What was really funny was people image leaching off of blogs and personal sites and the owners replacing the image based on the referral header to troll the forum users.
What was really funny was people image leaching off of blogs and personal sites and the owners replacing the image based on the referral header to troll the forum users.
Yep, I did this. I had some art I’d made posted on my blog, and several somebodies liked it enough to make it the background of their MySpace page and use it as forum avatars/signatures. Pretty sure I saw a couple people using it in eBay listings too.
What made it bad is that they were using the full high resolution originals, not the thumbnails, which ate bandwidth like crazy.

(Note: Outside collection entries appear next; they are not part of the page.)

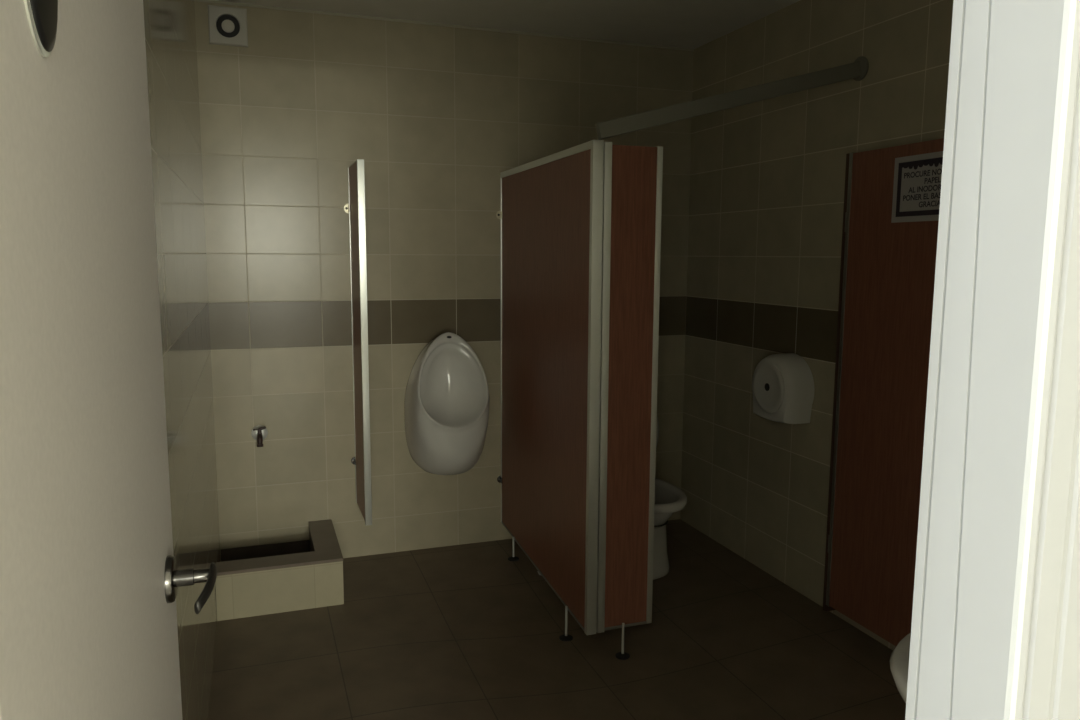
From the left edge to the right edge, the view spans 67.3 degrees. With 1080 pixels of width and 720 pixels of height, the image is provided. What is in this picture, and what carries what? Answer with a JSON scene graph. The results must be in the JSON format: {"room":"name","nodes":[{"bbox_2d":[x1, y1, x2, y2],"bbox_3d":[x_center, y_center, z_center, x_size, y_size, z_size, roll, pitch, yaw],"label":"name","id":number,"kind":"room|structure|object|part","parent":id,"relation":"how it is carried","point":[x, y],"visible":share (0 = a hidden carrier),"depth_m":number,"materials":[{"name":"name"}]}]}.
{"room":"public restroom","nodes":[
{"label":"public restroom","id":0,"kind":"room"},
{"bbox_2d":[0,0,216,719],"bbox_3d":[-0.377,0.266,0.771,0.089,2.005,0.672,-2,8,-17],"label":"door","id":1,"kind":"structure","parent":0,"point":[90,577],"depth_m":0.63,"materials":[{"name":"paint"}]},
{"bbox_3d":[-0.468,0.278,1.029,0.009,0.059,0.059,-2,8,-17],"label":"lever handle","id":2,"kind":"part","parent":1,"relation":"part of","materials":[{"name":"grey metal"}]},
{"bbox_3d":[-0.413,0.282,1.008,0.013,0.032,0.088,-1,7,-10],"label":"lever","id":3,"kind":"part","parent":1,"relation":"part of","materials":[{"name":"grey metal"}]},
{"bbox_2d":[143,0,220,719],"bbox_3d":[-0.906,-0.058,1.871,0.120,2.380,3.180,-2,8,-19],"label":"wall","id":4,"kind":"structure","parent":0,"point":[170,27],"depth_m":2.14,"materials":[{"name":"tile"}]},
{"bbox_2d":[194,1,692,557],"bbox_3d":[-0.338,-0.306,3.808,2.496,2.380,0.120,-2,8,-19],"label":"wall","id":5,"kind":"structure","parent":0,"point":[434,115],"depth_m":3.59,"materials":[{"name":"tile"}]},
{"bbox_2d":[208,5,247,46],"bbox_3d":[-1.257,-1.345,3.267,0.146,0.146,0.020,-2,8,-19],"label":"fan","id":6,"kind":"object","parent":5,"relation":"attached to","point":[227,25],"visible":1,"depth_m":3.26,"materials":[{"name":"white plastic"}]},
{"bbox_2d":[216,15,239,37],"bbox_3d":[-1.258,-1.345,3.271,0.089,0.089,0.004,-2,8,-19],"label":"grille","id":7,"kind":"object","parent":6,"relation":"attached to","point":[227,26],"depth_m":3.26,"materials":[{"name":"black plastic"}]},
{"bbox_2d":[251,425,267,446],"bbox_3d":[-1.200,0.324,3.473,0.068,0.082,0.083,-2,8,-19],"label":"tap","id":8,"kind":"object","parent":5,"relation":"attached to","point":[259,433],"visible":1,"depth_m":3.48,"materials":[{"name":"silver metal"}]},
{"bbox_3d":[-1.197,0.302,3.462,0.052,0.035,0.018,-2,8,-19],"label":"tap handle","id":9,"kind":"part","parent":8,"relation":"part of","materials":[{"name":"grey metal"}]},
{"bbox_3d":[-1.199,0.339,3.471,0.027,0.054,0.076,-2,8,-19],"label":"spout","id":10,"kind":"part","parent":8,"relation":"part of","materials":[{"name":"grey metal"}]},
{"bbox_2d":[344,159,371,525],"bbox_3d":[-0.775,-0.070,3.438,0.048,1.491,0.334,-2,8,-19],"label":"screen","id":11,"kind":"object","parent":5,"relation":"attached to","point":[355,208],"visible":1,"depth_m":3.36,"materials":[{"name":"brown wood"}]},
{"bbox_3d":[-0.767,-0.071,3.447,0.020,1.485,0.305,-2,8,-19],"label":"screen panel","id":12,"kind":"part","parent":11,"relation":"part of","materials":[{"name":"brown wood"}]},
{"bbox_2d":[194,0,693,50],"bbox_3d":[-0.310,-1.474,3.597,2.256,0.009,0.006,-2,8,-19],"label":"trim","id":13,"kind":"structure","parent":5,"relation":"attached to","point":[206,1],"depth_m":3.54,"materials":[{"name":"beige"}]},
{"bbox_2d":[404,332,488,474],"bbox_3d":[-0.406,0.203,3.614,0.352,0.656,0.319,-2,8,-19],"label":"urinal","id":14,"kind":"object","parent":5,"relation":"attached to","point":[446,400],"depth_m":3.56,"materials":[{"name":"white ceramic"}]},
{"bbox_2d":[214,0,799,48],"bbox_3d":[0.200,-1.340,2.163,2.496,0.100,3.300,-2,8,-19],"label":"ceiling","id":15,"kind":"structure","parent":0,"point":[689,24],"depth_m":3.40,"materials":[{"name":"paint"}]},
{"bbox_2d":[208,519,905,719],"bbox_3d":[0.187,1.149,2.485,2.496,0.160,3.300,-2,8,-19],"label":"floor","id":16,"kind":"structure","parent":0,"point":[463,631],"depth_m":2.87,"materials":[{"name":"tile"}]},
{"bbox_2d":[215,519,343,620],"bbox_3d":[-1.080,0.852,3.360,0.470,0.190,0.502,-2,8,-19],"label":"basin","id":17,"kind":"object","parent":16,"relation":"on","point":[257,580],"visible":0.98,"depth_m":3.15,"materials":[{"name":"tile"}]},
{"bbox_2d":[653,416,686,579],"bbox_3d":[0.399,0.539,3.650,0.404,0.808,0.765,-2,8,-19],"label":"toilet","id":18,"kind":"object","parent":16,"relation":"on","point":[669,499],"visible":0.21,"depth_m":3.53,"materials":[{"name":"white ceramic"}]},
{"bbox_3d":[0.417,0.748,3.622,0.330,0.402,0.650,-2,8,-19],"label":"bowl","id":19,"kind":"part","parent":18,"relation":"part of","materials":[{"name":"white ceramic"}]},
{"bbox_2d":[496,56,868,659],"bbox_3d":[0.459,-0.073,3.399,1.045,2.142,1.231,-2,8,-19],"label":"partition","id":20,"kind":"object","parent":16,"relation":"on","point":[580,225],"depth_m":2.88,"materials":[{"name":"brown wood"}]},
{"bbox_3d":[-0.121,0.856,3.706,0.009,0.098,0.009,-2,8,-19],"label":"leg","id":21,"kind":"part","parent":20,"relation":"part of","materials":[{"name":"white metal"}]},
{"bbox_3d":[0.003,0.874,3.413,0.035,0.054,1.112,-2,8,-18],"label":"rail","id":22,"kind":"part","parent":20,"relation":"part of","materials":[{"name":"silver metal"}]},
{"bbox_3d":[0.012,-0.779,3.199,0.037,0.026,1.112,-2,8,-18],"label":"rail","id":23,"kind":"part","parent":20,"relation":"part of","materials":[{"name":"silver metal"}]},
{"bbox_3d":[0.007,0.063,3.308,0.029,1.680,1.112,-2,8,-18],"label":"panel","id":24,"kind":"part","parent":20,"relation":"part of","materials":[{"name":"brown laminate"}]},
{"bbox_3d":[0.099,0.982,3.046,0.009,0.120,0.009,-2,8,-19],"label":"leg","id":25,"kind":"part","parent":20,"relation":"part of","materials":[{"name":"white metal"}]},
{"bbox_3d":[0.184,0.125,2.773,0.037,1.707,0.022,-2,8,-19],"label":"corner post","id":26,"kind":"part","parent":20,"relation":"part of","materials":[{"name":"silver metal"}]},
{"bbox_3d":[0.298,1.000,2.909,0.009,0.117,0.009,-2,8,-19],"label":"leg","id":27,"kind":"part","parent":20,"relation":"part of","materials":[{"name":"white metal"}]},
{"bbox_3d":[0.304,0.956,2.931,0.168,0.010,0.026,-2,8,-19],"label":"rail","id":28,"kind":"part","parent":20,"relation":"part of","materials":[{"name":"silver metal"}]},
{"bbox_3d":[0.308,0.119,2.823,0.172,1.682,0.022,-2,8,-19],"label":"panel","id":29,"kind":"part","parent":20,"relation":"part of","materials":[{"name":"brown wood"}]},
{"bbox_2d":[680,0,953,649],"bbox_3d":[1.333,-0.148,2.660,0.120,2.380,3.180,-2,8,-19],"label":"wall","id":30,"kind":"structure","parent":0,"point":[767,187],"depth_m":3.39,"materials":[{"name":"tile"}]},
{"bbox_2d":[752,353,813,423],"bbox_3d":[0.981,0.112,3.320,0.124,0.275,0.280,-2,8,-19],"label":"dispenser","id":31,"kind":"object","parent":30,"relation":"attached to","point":[782,384],"visible":1,"depth_m":3.23,"materials":[{"name":"white plastic"}]},
{"bbox_2d":[823,138,943,645],"bbox_3d":[1.224,0.149,2.716,0.069,1.710,0.644,-2,8,-19],"label":"door","id":32,"kind":"structure","parent":30,"relation":"in","point":[886,287],"depth_m":2.79,"materials":[{"name":"brown wood"}]},
{"bbox_3d":[1.123,0.111,3.008,0.063,1.710,0.021,-2,8,-19],"label":"hinge post","id":33,"kind":"part","parent":32,"relation":"part of","materials":[{"name":"grey"}]},
{"bbox_2d":[891,151,942,222],"bbox_3d":[1.224,-0.541,2.531,0.002,0.210,0.328,-2,8,-19],"label":"paper sign","id":34,"kind":"object","parent":32,"relation":"attached to","point":[917,178],"visible":0.59,"depth_m":2.59,"materials":[{"name":"grey paper"}]},
{"bbox_3d":[0.074,-0.034,0.479,6.000,2.700,0.082,-2,8,-19],"label":"wall","id":35,"kind":"structure","parent":0,"visible":0},
{"bbox_2d":[890,633,910,703],"bbox_3d":[0.831,0.592,1.188,0.520,0.478,0.578,-2,8,-19],"label":"washbasin","id":36,"kind":"object","parent":35,"relation":"attached to","point":[899,659],"visible":0.16,"depth_m":1.28,"materials":[{"name":"white ceramic"}]},
{"bbox_2d":[905,0,1079,719],"bbox_3d":[0.338,0.288,0.611,0.070,2.030,0.092,-2,8,-19],"label":"trim","id":37,"kind":"structure","parent":35,"relation":"attached to","point":[995,627],"depth_m":0.55,"materials":[{"name":"white paint"}]}
]}

So I did the referrer-based leech protection and started serving those users a tiny fake error dialog image, which was much more tame than what some people used. It’s funny how quickly those people stopped embedding, even without the image being anything shocking or objectionable.
SomethingAwful was infamous for doing this and sending goatse. You could get banned on forums back in the day if you hotlinked images to SA, so... effective strategy, it seems.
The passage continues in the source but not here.